Production and Characterization of Xylanase from Aspergillus parasiticus URM 5963 Isolated from Soil of Caatinga

Abstract

Filamentous fungi, Aspergillus parasiticus URM 5963 was biochemically selected among different species of Aspergillus, for xylanase production. The enzyme activity and specific activity of partially purified xylanase from Aspergillus parasiticus URM 5963 was 1,116 IU/ml and 6,245 IU/mL, respectively. Temperature and optimum pH for xylanase were found to be 50°C and 5.5, respectively. Of the many reported applications for xylanase, its use as a food supplement has played an important role for monogastric animals, because it can improve the utilisation of nutrients. In this work an effort has been made in order to increase available knowledge about a xylanase produced by submerged cultivation from Aspergillus parasiticus URM 5963 and partial characterization

Keywords

Submerged cultivation; Filamentous fungi; Characterization; Xylanase; Caatinga

Introduction

Xylan, comprises of a homopolymeric backbone of β - 1,4 linked D-xylopyranose units and short chain branches of 0-acetyl,alfa-L- arabinofuranosyl, and alfa-D-glucuronyl residues. Due to its complex structure synergystic actions and interaction between many enzymes is required for its complete breakdown but endo-β-1,4-xylanase (-1,4-endoxylanases (1,4-β-D-xylan xylo-hydrolase, EC 3.2.1.8) serves the most important role in depolymeratation of xylan backbone [1,2]. Xylanase have gathered remarkable attention globally due to their unmatched role in modification of cereal-based food stuffs, bioleaching, bread baking [3,4]. Another rapidly emergency thrust is its use as a feed additive for monogastrics like poultry and pigs [5-7]. Thus increasing feed conversion, body weight gain and the yield of production [8,9]. Xylanases are produced by algae, protozoa, mollusks, crustaceans, insects, the seeds of terrestrial plants, bacteria and many fungal species belonging to the genus Aspergillus, are commonly found in nature [10]. However, the xylanase enzymes of filamentous fungi are potentially interesting for industrial use because they are produced in greater amounts compared to those of yeast and bacteria [11]; in addition, the use of filamentous fungi has many advantages, because these are recognized as "generally safe" and considered an excellent source of extracellular enzymes, mainly due to its high biochemical diversity [12]. These fungi can be isolated from natural resources such as soil, water, plants, among others, of different biomes, such as the Caatinga, which is exclusively Brazilian biome, little explored, and so with great biotechnological potential to be discovered.

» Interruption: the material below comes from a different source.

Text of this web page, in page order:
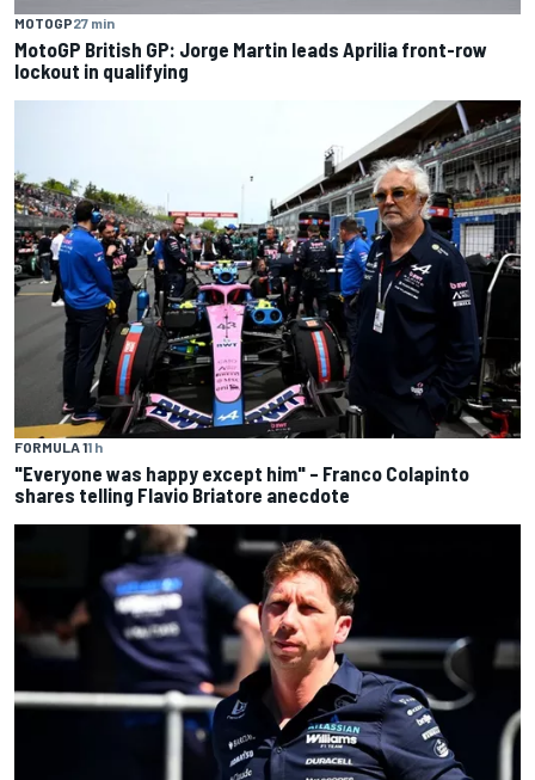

Therefore, the aim of this work was to produce and partially characterize the xylanase produced by Aspergillus parasiticus URM 5963, a filamentous fungus isolated from soil of Caatinga, in relation to their properties for industrial applications, especially industrial animal feed.

Material and Methods

Microorganism

Aspergillus parasiticus URM 5963 was obtained from the URM collection at the Department of Mycology, Federal University of Pernambuco, Brazil, and it was maintained in tubes containing potato dextrose agar (PDA). For sporulation, the fungus was grown in Petri dishes containing Czapek agar for 5 days at 28ºC.

Production in flasks

Xylanase was produced using Erlenmeyer flasks of 125 mL, containing yeast extract (0.5%), cassava bark (2%), (0,5%) dextrose and 50 mL water. The inoculum was prepared at a concentration of 106 spores mL^-1, and the fermentation was maintained at 26°C and 130 rpm for up to 72 h.

Xylanase pre-purification

Xylanase was pre-purified by acetone precipitation by addition of solvent to the crude extract at a ratio of 30% enzyme and 70% of acetone; the material was then centrifuged at 5,000 rpm for 20 minutes at 4°C. The precipitate was dissolved in 50 mM acetate buffer, pH 5. Subsequently, determinations of total protein and enzyme activity were measured and the precipitated enzyme was used for the other procedures.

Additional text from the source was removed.